WHAT YOU NEED TO DO ▸ When you find the word "that" in a line of the entries, please copy the whole line.

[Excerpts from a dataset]

------------------------------------------------

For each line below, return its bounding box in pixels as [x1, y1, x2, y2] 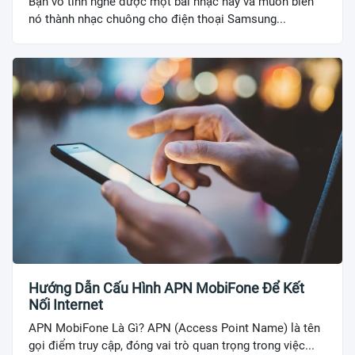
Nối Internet [29, 296, 103, 313]
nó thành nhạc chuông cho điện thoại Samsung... [29, 12, 286, 27]
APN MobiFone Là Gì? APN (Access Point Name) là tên [29, 321, 320, 335]
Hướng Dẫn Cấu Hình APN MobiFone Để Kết [29, 280, 304, 296]
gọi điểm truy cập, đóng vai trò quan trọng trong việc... [29, 338, 315, 353]
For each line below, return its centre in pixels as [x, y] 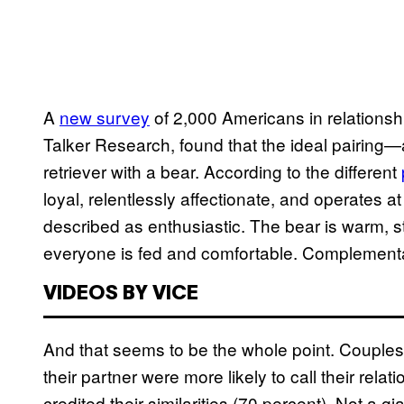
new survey [105, 117]
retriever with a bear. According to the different [222, 171]
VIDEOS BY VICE [121, 294]
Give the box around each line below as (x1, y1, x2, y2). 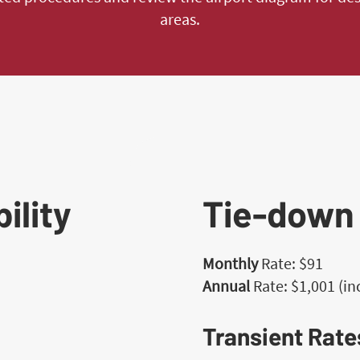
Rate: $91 (261, 253, 324, 273)
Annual (202, 276, 254, 296)
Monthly (202, 253, 262, 273)
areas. (159, 9, 200, 29)
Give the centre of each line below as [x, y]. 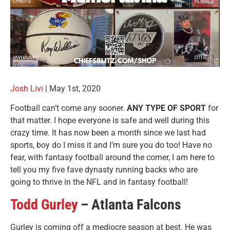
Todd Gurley [44, 204]
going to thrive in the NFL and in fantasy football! [99, 182]
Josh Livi [27, 89]
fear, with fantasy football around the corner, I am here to [112, 158]
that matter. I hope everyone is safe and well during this [110, 121]
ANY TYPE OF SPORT [166, 108]
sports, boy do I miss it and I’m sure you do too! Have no [111, 145]
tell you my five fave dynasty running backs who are [104, 170]
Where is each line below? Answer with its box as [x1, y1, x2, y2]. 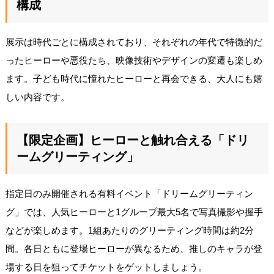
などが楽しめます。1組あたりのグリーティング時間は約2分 [5, 224, 254, 235]
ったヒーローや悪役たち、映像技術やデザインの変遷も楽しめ [5, 54, 262, 65]
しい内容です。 [5, 91, 70, 102]
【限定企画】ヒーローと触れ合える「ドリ [16, 133, 249, 147]
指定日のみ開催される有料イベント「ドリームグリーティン [5, 188, 253, 199]
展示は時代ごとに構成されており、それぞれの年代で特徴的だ [5, 36, 262, 47]
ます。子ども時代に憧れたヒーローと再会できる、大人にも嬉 [5, 73, 262, 84]
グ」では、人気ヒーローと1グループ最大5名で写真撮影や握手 [5, 206, 263, 217]
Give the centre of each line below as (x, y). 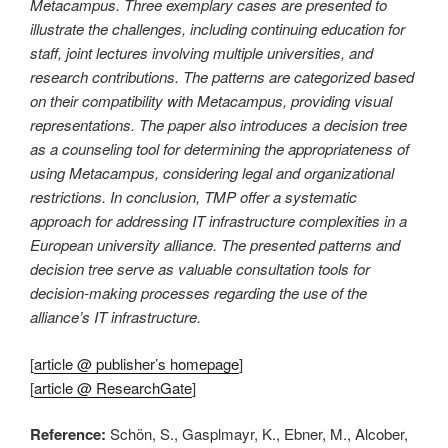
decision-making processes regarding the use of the (198, 293)
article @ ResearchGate (113, 387)
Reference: (70, 434)
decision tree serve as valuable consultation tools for (200, 269)
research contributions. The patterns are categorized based (222, 77)
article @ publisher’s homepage (136, 363)
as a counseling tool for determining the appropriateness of (219, 149)
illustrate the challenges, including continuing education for (217, 29)
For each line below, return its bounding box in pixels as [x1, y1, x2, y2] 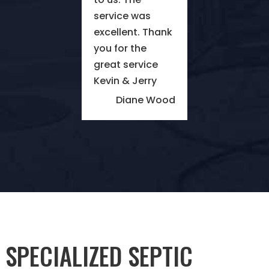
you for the [93, 41, 147, 56]
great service [93, 58, 158, 72]
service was [93, 9, 151, 23]
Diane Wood [116, 93, 176, 107]
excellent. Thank [93, 25, 172, 40]
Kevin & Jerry [93, 74, 157, 88]
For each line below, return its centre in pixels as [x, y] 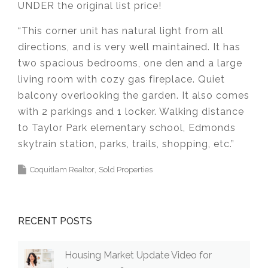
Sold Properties [126, 169]
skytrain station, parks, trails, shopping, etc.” [126, 144]
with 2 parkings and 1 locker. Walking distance [131, 111]
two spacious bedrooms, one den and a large [130, 63]
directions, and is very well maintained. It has [129, 47]
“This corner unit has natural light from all [121, 31]
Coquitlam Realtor [62, 169]
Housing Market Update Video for [138, 255]
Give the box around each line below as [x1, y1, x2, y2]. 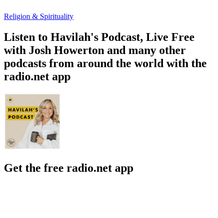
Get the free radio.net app [4, 161, 133, 174]
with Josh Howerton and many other [4, 43, 186, 56]
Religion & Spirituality [4, 12, 73, 20]
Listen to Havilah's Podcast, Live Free [4, 30, 195, 43]
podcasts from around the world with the [4, 56, 207, 70]
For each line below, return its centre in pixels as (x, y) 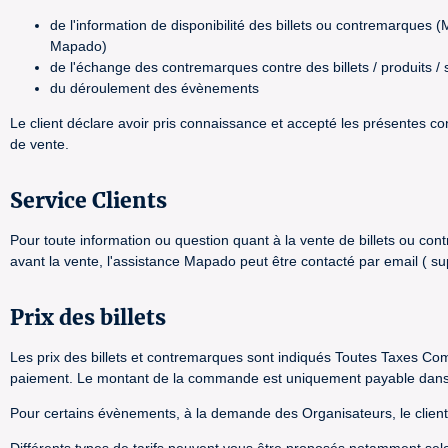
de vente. (39, 144)
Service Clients (88, 200)
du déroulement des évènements (154, 88)
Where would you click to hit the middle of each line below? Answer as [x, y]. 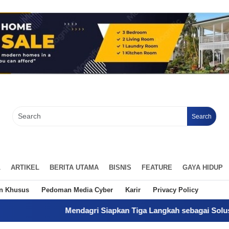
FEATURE [157, 167]
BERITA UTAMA [74, 167]
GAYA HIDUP [203, 167]
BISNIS [120, 167]
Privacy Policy [176, 190]
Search [202, 116]
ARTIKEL [25, 167]
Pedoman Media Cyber [77, 190]
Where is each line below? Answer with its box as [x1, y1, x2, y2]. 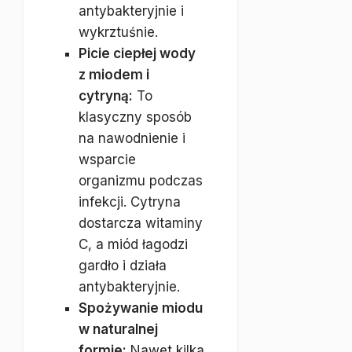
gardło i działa [79, 258, 167, 273]
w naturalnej [79, 321, 158, 337]
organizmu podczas [79, 173, 203, 189]
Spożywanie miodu [79, 300, 203, 316]
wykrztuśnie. [79, 24, 158, 40]
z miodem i [79, 67, 149, 82]
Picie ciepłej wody [79, 46, 196, 61]
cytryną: [79, 88, 133, 104]
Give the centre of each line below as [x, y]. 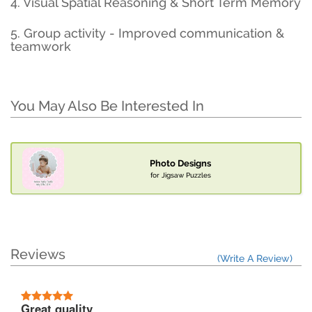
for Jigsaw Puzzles [180, 175]
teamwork [41, 47]
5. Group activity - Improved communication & [147, 33]
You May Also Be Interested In [107, 106]
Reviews [38, 255]
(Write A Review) [255, 259]
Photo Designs [180, 164]
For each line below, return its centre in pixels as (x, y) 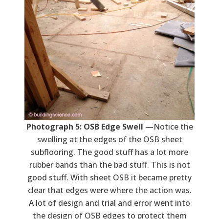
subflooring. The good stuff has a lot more (109, 152)
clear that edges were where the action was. (109, 190)
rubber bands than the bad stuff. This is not (109, 164)
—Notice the (168, 126)
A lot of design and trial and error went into (109, 203)
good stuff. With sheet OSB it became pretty (109, 177)
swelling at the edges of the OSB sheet (109, 139)
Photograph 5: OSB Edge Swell (85, 126)
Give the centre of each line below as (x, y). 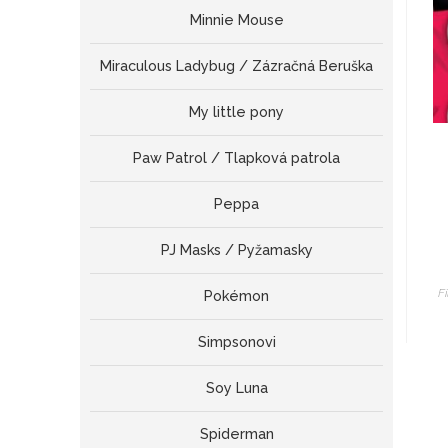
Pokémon (237, 296)
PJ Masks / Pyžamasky (236, 250)
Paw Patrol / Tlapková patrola (237, 158)
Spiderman (236, 434)
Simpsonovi (236, 342)
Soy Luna (236, 388)
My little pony (237, 112)
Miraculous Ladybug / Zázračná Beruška (237, 66)
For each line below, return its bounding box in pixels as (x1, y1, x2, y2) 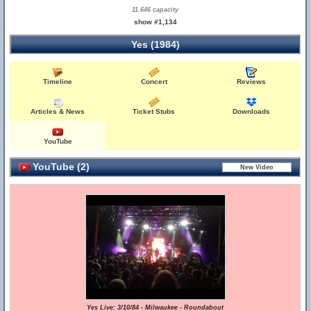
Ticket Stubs (133, 108, 176, 115)
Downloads (233, 108, 271, 115)
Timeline (43, 78, 73, 85)
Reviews (237, 78, 267, 85)
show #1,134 (133, 18, 177, 26)
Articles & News (31, 108, 85, 115)
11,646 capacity (132, 6, 179, 13)
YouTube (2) (30, 161, 90, 172)
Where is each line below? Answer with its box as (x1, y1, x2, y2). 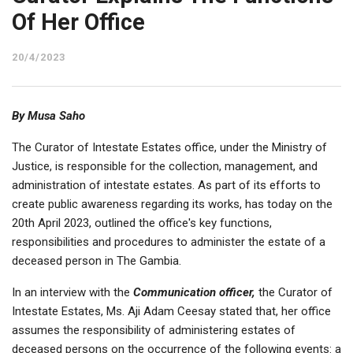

------------------------------------------------

RESULT ▸
that matter. I hope everyone is safe and well during this [110, 121]
clear that edges were where the action was. (109, 190)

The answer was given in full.